Work to be completed:
Copy the following data exactly and drop the pictures.

(Source records)
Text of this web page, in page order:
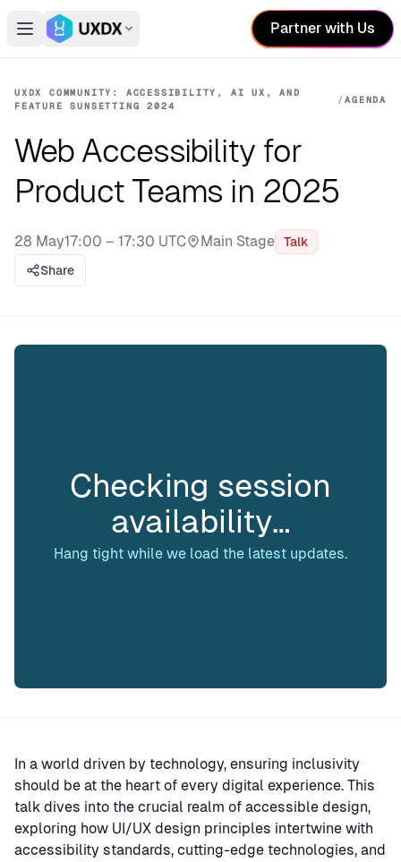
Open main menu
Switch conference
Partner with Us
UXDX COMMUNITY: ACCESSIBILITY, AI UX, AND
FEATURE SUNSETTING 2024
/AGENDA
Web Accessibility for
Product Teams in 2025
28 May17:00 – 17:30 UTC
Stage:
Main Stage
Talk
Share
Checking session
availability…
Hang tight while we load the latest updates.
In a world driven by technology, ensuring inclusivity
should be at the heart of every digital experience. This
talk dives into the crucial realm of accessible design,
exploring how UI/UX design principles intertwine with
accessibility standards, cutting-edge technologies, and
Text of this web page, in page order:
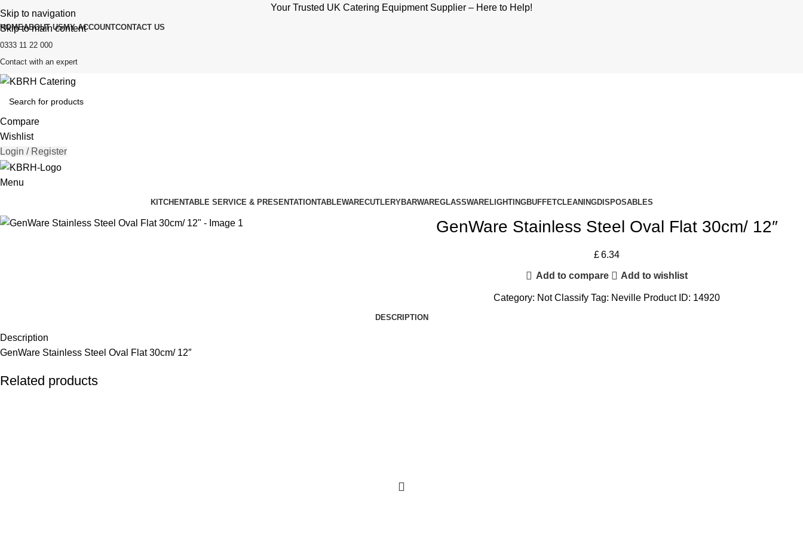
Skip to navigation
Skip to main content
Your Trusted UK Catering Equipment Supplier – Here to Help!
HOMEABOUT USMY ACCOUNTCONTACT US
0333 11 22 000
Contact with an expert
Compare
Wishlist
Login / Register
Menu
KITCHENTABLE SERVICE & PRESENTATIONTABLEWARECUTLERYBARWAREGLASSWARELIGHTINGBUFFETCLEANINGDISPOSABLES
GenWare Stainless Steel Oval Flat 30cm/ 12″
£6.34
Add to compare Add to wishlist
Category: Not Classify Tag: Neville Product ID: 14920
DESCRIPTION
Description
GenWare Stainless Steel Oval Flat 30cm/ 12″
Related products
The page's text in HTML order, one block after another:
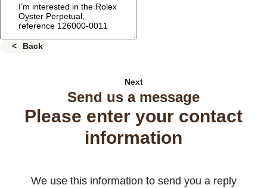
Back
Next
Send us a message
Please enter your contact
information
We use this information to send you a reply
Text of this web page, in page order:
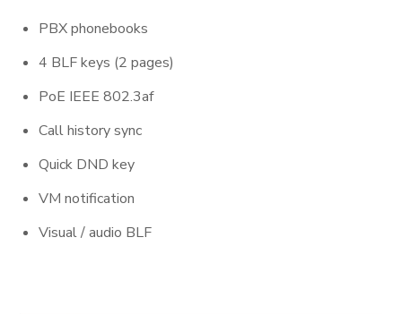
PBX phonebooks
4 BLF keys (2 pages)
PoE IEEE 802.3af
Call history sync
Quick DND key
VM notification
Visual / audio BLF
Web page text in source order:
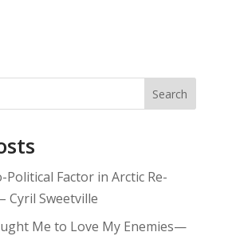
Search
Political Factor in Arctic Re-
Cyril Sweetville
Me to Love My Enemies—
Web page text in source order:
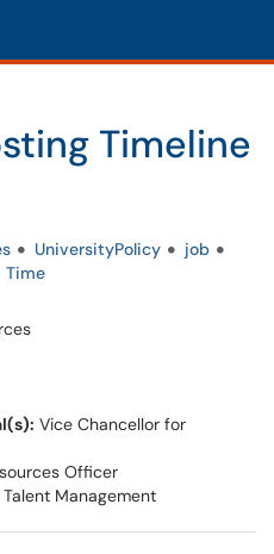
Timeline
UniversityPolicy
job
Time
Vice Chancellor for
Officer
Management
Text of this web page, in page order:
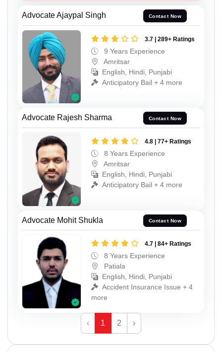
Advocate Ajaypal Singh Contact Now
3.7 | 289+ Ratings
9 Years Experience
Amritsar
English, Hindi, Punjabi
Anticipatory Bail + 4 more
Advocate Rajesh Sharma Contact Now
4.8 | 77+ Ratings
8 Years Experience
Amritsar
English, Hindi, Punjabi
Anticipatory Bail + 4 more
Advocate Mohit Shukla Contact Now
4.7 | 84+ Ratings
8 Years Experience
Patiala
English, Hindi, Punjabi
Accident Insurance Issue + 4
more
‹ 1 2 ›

Task response:
Text of this web page, in page order:
Open main menu
Switch conference
Partner with Us
UXDX COMMUNITY: ACCESSIBILITY, AI UX, AND
FEATURE SUNSETTING 2024
/AGENDA
Web Accessibility for
Product Teams in 2025
28 May17:00 – 17:30 UTC
Stage:
Main Stage
Talk
Share
Checking session
availability…
Hang tight while we load the latest updates.
In a world driven by technology, ensuring inclusivity
should be at the heart of every digital experience. This
talk dives into the crucial realm of accessible design,
exploring how UI/UX design principles intertwine with
accessibility standards, cutting-edge technologies, and
Text of this web page, in page order:
Skip to navigation
Skip to main content
Your Trusted UK Catering Equipment Supplier – Here to Help!
HOMEABOUT USMY ACCOUNTCONTACT US
0333 11 22 000
Contact with an expert
Compare
Wishlist
Login / Register
Menu
KITCHENTABLE SERVICE & PRESENTATIONTABLEWARECUTLERYBARWAREGLASSWARELIGHTINGBUFFETCLEANINGDISPOSABLES
GenWare Stainless Steel Oval Flat 30cm/ 12″
£6.34
Add to compare Add to wishlist
Category: Not Classify Tag: Neville Product ID: 14920
DESCRIPTION
Description
GenWare Stainless Steel Oval Flat 30cm/ 12″
Related products
The page's text in HTML order, one block after another:
Back
Next
Send us a message
Please enter your contact
information
We use this information to send you a reply
Text of this web page, in page order:
PBX phonebooks
4 BLF keys (2 pages)
PoE IEEE 802.3af
Call history sync
Quick DND key
VM notification
Visual / audio BLF
Web page text in source order:
Search
Political Factor in Arctic Re-
Cyril Sweetville
Me to Love My Enemies—
Web page text in source order:
Timeline
UniversityPolicy
job
Time
Vice Chancellor for
Officer
Management
Text of this web page, in page order:
Advocate Ajaypal Singh Contact Now
3.7 | 289+ Ratings
9 Years Experience
Amritsar
English, Hindi, Punjabi
Anticipatory Bail + 4 more
Advocate Rajesh Sharma Contact Now
4.8 | 77+ Ratings
8 Years Experience
Amritsar
English, Hindi, Punjabi
Anticipatory Bail + 4 more
Advocate Mohit Shukla Contact Now
4.7 | 84+ Ratings
8 Years Experience
Patiala
English, Hindi, Punjabi
Accident Insurance Issue + 4
more
‹ 1 2 ›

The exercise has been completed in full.